Совсем стемнело. Анна Глебовна наконец поднялась, разделась совершенно и отправилась в ванну. Полная стерильность, свежее полотенце, три разных шампуня и мыло из тех, что показывают в телевизоре. Она легла в пустую ванну, включила воду, покрутив некоторое время оба вентиля, закинула руки за голову. Тогда стало отчетливо видно, как расплылся уже живот. Она была беременна.

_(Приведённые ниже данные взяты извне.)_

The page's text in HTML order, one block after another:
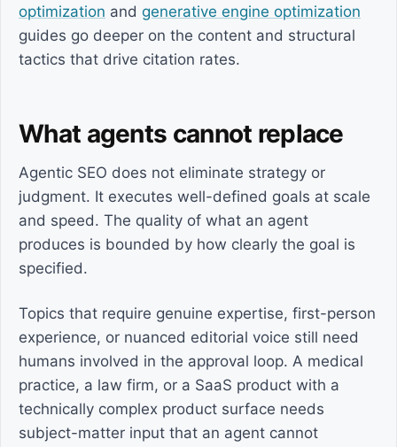
optimization and generative engine optimization
guides go deeper on the content and structural
tactics that drive citation rates.
What agents cannot replace
Agentic SEO does not eliminate strategy or
judgment. It executes well-defined goals at scale
and speed. The quality of what an agent
produces is bounded by how clearly the goal is
specified.
Topics that require genuine expertise, first-person
experience, or nuanced editorial voice still need
humans involved in the approval loop. A medical
practice, a law firm, or a SaaS product with a
technically complex product surface needs
subject-matter input that an agent cannot
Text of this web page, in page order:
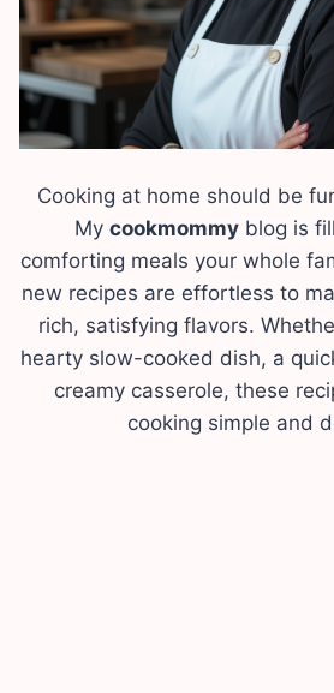
Cooking at home should be
My cookmommyblog is
comforting meals your whole
new recipes are effortless to
rich, satisfying flavors.
hearty slow-cooked dish, a
creamy casserole, these
cooking simple and
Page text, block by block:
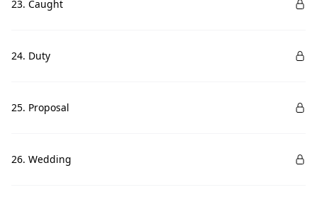
23. Caught
24. Duty
25. Proposal
26. Wedding
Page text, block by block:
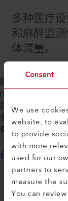
Consent
We use
website, to
to provide
with more
used for our
partners to
measure the
You can
多种医疗
和麻醉监
体流量。
除了医院应用之外
(CPAP) 机）对气
控制器可用于多种
流量装置的设计基
势。
在这里了解我们的
法律和帮助
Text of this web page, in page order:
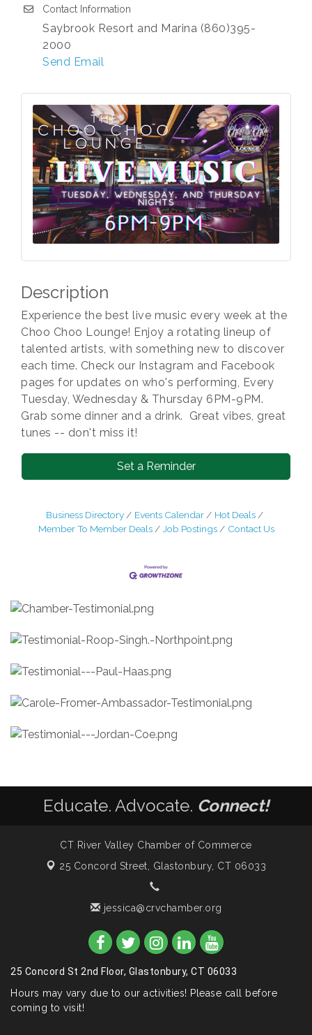
Contact Information
Saybrook Resort and Marina (860)395-
2000
Send Email
Description
Experience the best live music every week at the
Choo Choo Lounge! Enjoy a rotating lineup of
talented artists, with something new to discover
each time. Check our Instagram and Facebook
pages for updates on who's performing, Every
Tuesday, Wednesday & Thursday 6PM-9PM.
Grab some dinner and a drink. Great vibes, great
tunes -- don't miss it!
Set a Reminder
Business Directory Events Calendar
Hot Deals
Member To Member Deals
Job Postings Contact Us
Educate. Advocate. Connect!
CT River Valley Chamber of Commerce
25 Concord Street, Glastonbury, CT 06033
jessica@crvchamber.org
25 Concord St 2nd Floor, Glastonbury, CT 06033
Hours may vary due to our activities! Please call before
coming to visit!
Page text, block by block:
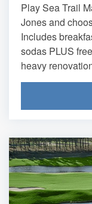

После, растеревшись до красноты махровой простыней, обрела способность соображать. Не все так мрачно, дорогие товарищи. Жизнь продолжается. И немного джина не повредит наследнику и продолжателю рода. Это будет мальчик, и он не будет ни петь, ни плясать. Он будет офицером. Она все сделает для этого. К тому времени, когда он вырастет, никакой войны уже не будет. И он станет офицером, проживет долгую счастливую жизнь и будет к старости похож на того подтянутого сухого старика особиста, который ее тут охраняет. Интересно, какое у него звание? «Да что за чушь я тут придумываю?» — изумилась Анна Глебовна и прошлепала босыми ногами к телевизору. Момент истины закончился и более не имел места быть.
Она искренне порадовалась за себя. По всем телеканалам крутили ее старые песни, во всех передачах выдвигались сенсационные предположения о завтрашнем концерте. Пари заключались явно не в пользу злоумышленника.
Приходили к ней люди и все расспрашивали. Интересовались тем, нет ли у нее каких-либо гипотез о происходящем. Может быть, что-то где-то слышала. Может быть, кого-то подозревает. Это были люди из ФСБ, из таинственного ГРУ, из треклятой милиции, от бандитов и таких людей, которые сами к ней прийти не могли, но посылали других помельче, неприятных и безликих. Эти были самыми страшными. Власть была уже у них, еще не абсолютная, но уже почти полная. И фокусы эти, трупы и манифесты, не вписывались в их доктрины и технологии. Они понять не могли, то ли нужно им это, то ли то, что происходит, несет опасность.